Methodology overview
How the Tilt Score is built, what it measures, what it doesn’t, and how the methodology evolves.
What the Tilt Score measures
The Tilt Score is a 0-to-100 read on the seller’s flexibility for a given property at a given asking price. Higher means more buyer leverage — more room for the data to support an offer below ask. Lower means the asking price is well-supported and your negotiation room lives in terms (close date, inspection contingencies, repair credits, inclusions) rather than price.
It is not a valuation. It is not a prediction of closing price. It does not tell anyone what to pay or whether to buy. It tells a buyer what their starting position should look like given what the public records say about the seller and the market.
What we look at
The score is built from public-records and licensed-data signals across several categories: how the property has transacted historically, how the asking price relates to independent valuations and their trends, signals about owner motivation (tenure patterns, ownership type, mailing-address geography, equity position, distress indicators), neighborhood-level market context, and hazard exposure that affects long-run cost.
These signals are combined through a proprietary methodology — the asset PriceTilt is built around. We don’t disclose the numeric weights, the formula structure, or the score-to-offer-range mapping. We do show the inputs, the directional contribution of each category, and the specific public-records facts driving each direction. Same posture as Carfax, FICO, and other proprietary scores.

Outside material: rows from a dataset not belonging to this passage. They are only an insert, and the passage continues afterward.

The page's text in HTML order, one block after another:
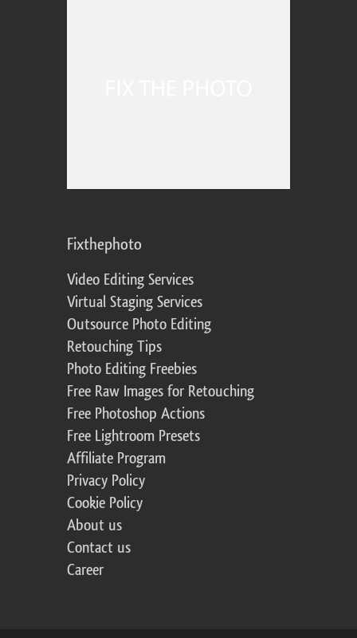
Fixthephoto
Video Editing Services
Virtual Staging Services
Outsource Photo Editing
Retouching Tips
Photo Editing Freebies
Free Raw Images for Retouching
Free Photoshop Actions
Free Lightroom Presets
Affiliate Program
Privacy Policy
Cookie Policy
About us
Contact us
Career
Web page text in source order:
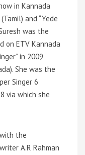
in Kannada
and “Yede
was the
on ETV Kannada
in 2009
She was the
Singer 6
via which she
the
A.R Rahman
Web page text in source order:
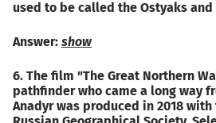
used to be called the Ostyaks and
Answer: show
6. The film "The Great Northern
pathfinder who came a long way
Anadyr was produced in 2018
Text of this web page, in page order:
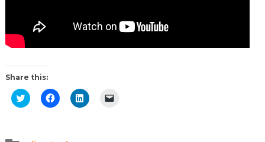
Share this:
Click
to
Click
to
Click
to
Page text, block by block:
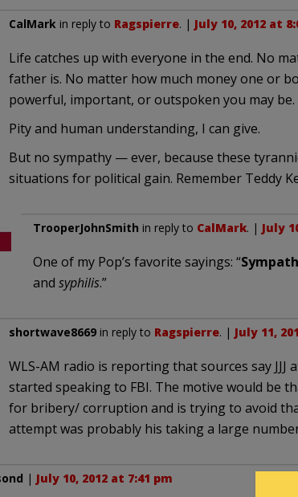
CalMarkin reply to Ragspierre. | July 10, 2012 at
Life catches up with everyone in the end. No
father is. No matter how much money one or
powerful, important, or outspoken you may be.
Pity and human understanding, I can give.
But no sympathy — ever, because these
situations for political gain. Remember Teddy
TrooperJohnSmith in reply to CalMark. | July
One of my Pop’s favorite sayings: “
and syphilis.”
shortwave8669in reply to Ragspierre. | July 11,
WLS-AM radio is reporting that sources say
started speaking to FBI. The motive would be
for bribery/ corruption and is trying to avoid
attempt was probably his taking a large
| July 10, 2012 at 7:41 pm

What the Tilt Score does NOT measure
School ratings and general crime statistics are not score inputs. Both are available on every consumer real-estate site already. The PriceTilt chatbot will surface these via licensed data sources when you ask, but they don’t drive your Tilt Score — paying ATTOM for data you can see on Redfin would inflate cost without changing the answer.
Race, income demographics, and protected-class neighborhood composition are excluded by design. Federal Fair Housing law prohibits using these signals in real-estate decisions or services that facilitate them. PriceTilt has explicit guardrails at the methodology layer, the prompt layer, and the AWS Bedrock guardrail layer preventing these signals from entering scores or chat responses. We measure property-level and seller-level signals — never who lives where.
Future closing price is not predicted. The score advises on a starting position the data supports. What a property actually closes at depends on competing buyers, negotiation dynamics, and timing — none of which we model.
Methodology versioning
Every score is timestamped with the methodology version that produced it. Past scores are immutable — when the methodology changes, we don’t silently restate history. Revisions get a version bump with a documented rationale.
This matters because PriceTilt is being built around a defensible, version-controlled IP asset. The audit trail is part of what makes the methodology credible to an acquirer’s diligence team and useful to buyers comparing scores over time.
What’s coming
Calibration against actual sale outcomes. ATTOM updates deed records 30 to 90 days after a closing, which means PriceTilt can passively observe predicted-versus-actual for every property it scored that eventually transacted. That signal accrues as a side effect of normal usage — no manual data entry required.
Additional seller-rating signals as data sources mature: multi-property owner patterns, rental-balance indicators, short-term-rental density. Whether each becomes a methodology input or stays as chatbot context is decided at the methodology layer, not the marketing layer.